1. Pilots 16-Stranding of steamship held due to negligence of pilot. Stranding of a foreign steamship, entering New Bedford harbor for the first time, held due to negligence of the pilot in charge, who, though uncertain as to the channel, kept on at full speed until in the shoals, when he could have determined his proper course from shore ranges. 2. Pilots 15-Bound to exercise ordinary skill and care.

Pilots are bound to exercise ordinary skill and care according to the rules of navigation.

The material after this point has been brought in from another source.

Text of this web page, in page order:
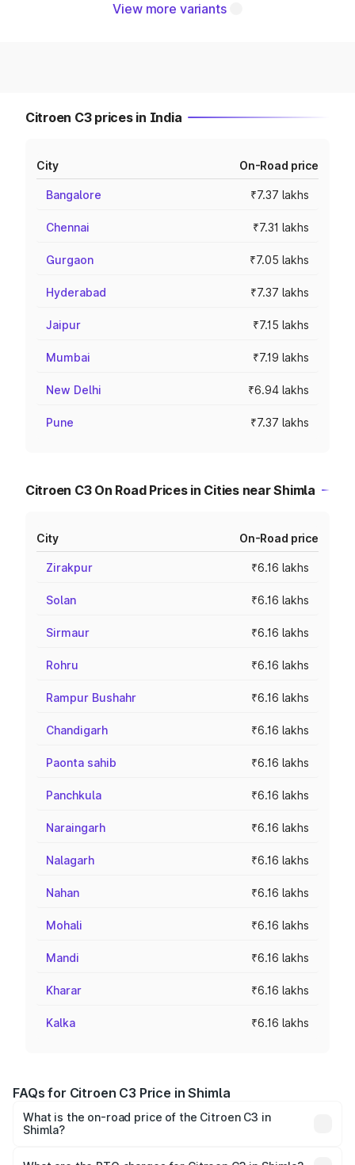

In Admiralty. Suit by the Transportes Maritimos de Estados, owner of the steamship Sao Vicente, against Russell W. Rotch. Decree for libelant.

Charles N. Serpa, of New Bedford, Mass., for libelant.

William A. Morse and Blodgett, Jones, Burnham & Bingham, all of Boston, Mass., for respondent..

PETERS, District Judge. This is a libel in personam, brought by a division of the Portuguese government, owner of the steamship Sao Vicente, against a licensed pilot, on account of the grounding of the steamer coming into New Bedford harbor while in charge of the pilot. I find the following facts:

The Sao Vicente, of 5,085 gross and 3,246 net tons register, under the command of an experienced Portuguese navigator, whose English was confined largely to navigating terms, and who had never before been in these waters, left Lisbon, bound for New Bedford, with some 400 passengers arrived in Vineyard Sound and picked up a pilot (the respondent) on February 15, 1921, at about 10:30 a. m.

The pilot, then about 58 years old, for 40 years familiar with the waters near and the approaches to New Bedford, and having had a license as pilot for 18 years, undertook to carry the ship into New Bedford, and took charge of her for that purpose.

Proceeding with the voyage, he carried the vessel between Phinney Rock and Hursell Rock, the proper course, and continued on to nearly the straight line which on the chart marks the prolongation of the center line of the channel coming out from New Bedford inner harbor. Then he changed his course to about northeast by north for the purpose of passing between Brooklyn Rock and Henrietta Rock, wellknown points on each side of the channel and marked by red and black spar buoys.

The most westerly of the two rocks on each side of the ship channel at this point is Brooklyn Rock, and about 900 yards a little south of westerly from it is the black buoy marking the lower end of North Ledge.

When the pilot changed the course of the vessel to run up the channel, he was, according to the mark he made on the chart, a trifle over.